A quick refresher: The Hmong are an ethnic group from Asia, some of whom fled to the U.S. during the Vietnam War era. LeDoux has a whole section of her re-election page devoted to Hmong issues.
The Republicans targeting LeDoux say they’re skeptical about more than 30 absentee ballots issued to people with Hmong names in two different mobile homes off Muldoon Road. A man named Charlie Chang mailed in an absentee ballot from one of them, as did eleven other Changs registered at the same place.
“The number of people who applied to vote from different trailers is preposterous on its face,” Babcock said.
But Anchorage Democratic Sen. Bill Wielechowski, who represents the same area, said people should be cautious about drawing conclusions based on the numbers alone. Two or three generations of the same Hmong family can sometimes live in the same household.
“One of the first meetings I had with members of the Hmong community was when I went to someone’s trailer and there were literally, probably, 40 or 50 people at this meeting in a little trailer,” Wielechowski said. “They have trailers where they have a lot of people living in them. That is not uncommon.”
Then there are Alaska’s voting laws, which Wielechowski described as relatively permissive. In Alaska, the law allows people to vote absentee even after they move out of state, as long as they intend to come back at some point.

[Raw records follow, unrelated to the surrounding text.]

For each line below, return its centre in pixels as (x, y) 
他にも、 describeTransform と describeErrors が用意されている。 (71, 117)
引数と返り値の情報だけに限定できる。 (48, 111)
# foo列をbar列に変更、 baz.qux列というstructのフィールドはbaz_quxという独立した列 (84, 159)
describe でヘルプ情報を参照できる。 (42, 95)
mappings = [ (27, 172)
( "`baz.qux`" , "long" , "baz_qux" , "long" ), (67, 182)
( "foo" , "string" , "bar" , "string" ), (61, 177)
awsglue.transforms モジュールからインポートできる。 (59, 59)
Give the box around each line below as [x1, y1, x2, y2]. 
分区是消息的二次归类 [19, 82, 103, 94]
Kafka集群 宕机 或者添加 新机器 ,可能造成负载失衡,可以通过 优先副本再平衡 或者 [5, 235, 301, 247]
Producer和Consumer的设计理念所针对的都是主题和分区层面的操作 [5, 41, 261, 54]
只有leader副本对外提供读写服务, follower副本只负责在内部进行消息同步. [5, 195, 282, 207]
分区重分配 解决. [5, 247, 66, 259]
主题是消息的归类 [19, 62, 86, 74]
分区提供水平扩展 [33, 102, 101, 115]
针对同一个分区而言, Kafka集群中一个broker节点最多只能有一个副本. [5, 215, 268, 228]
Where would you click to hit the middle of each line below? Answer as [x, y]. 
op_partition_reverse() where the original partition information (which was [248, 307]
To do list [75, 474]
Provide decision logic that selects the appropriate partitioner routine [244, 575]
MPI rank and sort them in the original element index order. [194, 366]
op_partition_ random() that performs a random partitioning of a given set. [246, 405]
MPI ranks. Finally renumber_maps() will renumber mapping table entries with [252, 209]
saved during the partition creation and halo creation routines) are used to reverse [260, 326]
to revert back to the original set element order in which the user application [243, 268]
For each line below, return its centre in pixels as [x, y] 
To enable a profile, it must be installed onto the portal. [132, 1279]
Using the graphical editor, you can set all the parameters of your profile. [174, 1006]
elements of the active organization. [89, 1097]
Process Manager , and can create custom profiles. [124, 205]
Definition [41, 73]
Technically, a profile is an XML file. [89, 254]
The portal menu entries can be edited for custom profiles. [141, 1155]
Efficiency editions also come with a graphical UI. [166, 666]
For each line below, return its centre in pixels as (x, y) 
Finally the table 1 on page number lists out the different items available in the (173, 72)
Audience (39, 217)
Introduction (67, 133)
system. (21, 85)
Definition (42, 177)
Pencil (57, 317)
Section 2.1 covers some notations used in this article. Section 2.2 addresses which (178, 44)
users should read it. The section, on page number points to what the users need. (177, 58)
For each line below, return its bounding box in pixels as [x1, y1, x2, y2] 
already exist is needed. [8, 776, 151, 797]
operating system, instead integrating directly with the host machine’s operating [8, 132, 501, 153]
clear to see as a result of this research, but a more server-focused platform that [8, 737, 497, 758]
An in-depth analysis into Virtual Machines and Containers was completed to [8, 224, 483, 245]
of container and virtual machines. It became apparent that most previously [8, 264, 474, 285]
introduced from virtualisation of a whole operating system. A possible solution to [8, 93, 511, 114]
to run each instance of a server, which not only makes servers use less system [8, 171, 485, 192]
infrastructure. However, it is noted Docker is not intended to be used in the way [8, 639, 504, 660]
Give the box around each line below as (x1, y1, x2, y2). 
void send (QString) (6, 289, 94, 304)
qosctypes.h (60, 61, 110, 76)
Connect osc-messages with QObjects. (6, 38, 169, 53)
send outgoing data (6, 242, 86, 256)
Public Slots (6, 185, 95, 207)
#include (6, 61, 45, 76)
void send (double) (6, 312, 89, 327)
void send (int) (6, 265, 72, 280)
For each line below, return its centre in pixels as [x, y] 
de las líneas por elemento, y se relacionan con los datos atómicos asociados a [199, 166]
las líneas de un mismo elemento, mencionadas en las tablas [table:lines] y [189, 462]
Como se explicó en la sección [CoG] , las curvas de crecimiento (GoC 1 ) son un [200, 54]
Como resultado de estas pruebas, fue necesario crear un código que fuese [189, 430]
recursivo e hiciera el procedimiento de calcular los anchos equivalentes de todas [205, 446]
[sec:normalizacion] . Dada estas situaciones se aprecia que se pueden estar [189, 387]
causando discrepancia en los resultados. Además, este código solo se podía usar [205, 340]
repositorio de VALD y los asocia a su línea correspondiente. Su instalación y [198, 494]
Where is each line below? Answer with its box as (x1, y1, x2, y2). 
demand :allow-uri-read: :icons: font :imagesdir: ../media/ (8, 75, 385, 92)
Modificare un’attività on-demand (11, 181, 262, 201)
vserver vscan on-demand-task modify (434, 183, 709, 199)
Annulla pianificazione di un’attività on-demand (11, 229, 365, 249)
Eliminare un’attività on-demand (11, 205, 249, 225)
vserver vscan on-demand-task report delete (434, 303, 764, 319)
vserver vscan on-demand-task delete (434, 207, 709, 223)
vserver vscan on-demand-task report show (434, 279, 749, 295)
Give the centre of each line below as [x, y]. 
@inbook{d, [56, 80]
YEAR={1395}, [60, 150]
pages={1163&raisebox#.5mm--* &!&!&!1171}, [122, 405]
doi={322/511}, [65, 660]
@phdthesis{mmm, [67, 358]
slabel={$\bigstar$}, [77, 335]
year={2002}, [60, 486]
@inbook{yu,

That’s how Dan Sullivan, who’s now a U.S. senator, voted in the Alaska election in 2008, when was working as a top State Department official. Sullivan lived in Maryland and declared his home there as his principal residence for tax purposes. But he still voted absentee in Alaska.
“There are many people that move out of state to go to college. There are many people that move out of state to take care of sick parents. And they still maintain their addresses here and they still vote in the state of Alaska,” Wielechowski said. “If we’re going to have this conversation, let’s not just limit it to the Hmong.”
The elections division has referred its suspicions about “irregularities” with the House race to state prosecutors for investigation — a process that could take months. Meanwhile, a Republican write-in candidate, Jake Sloan, announced Tuesday that he’s challenging LeDoux in the general election.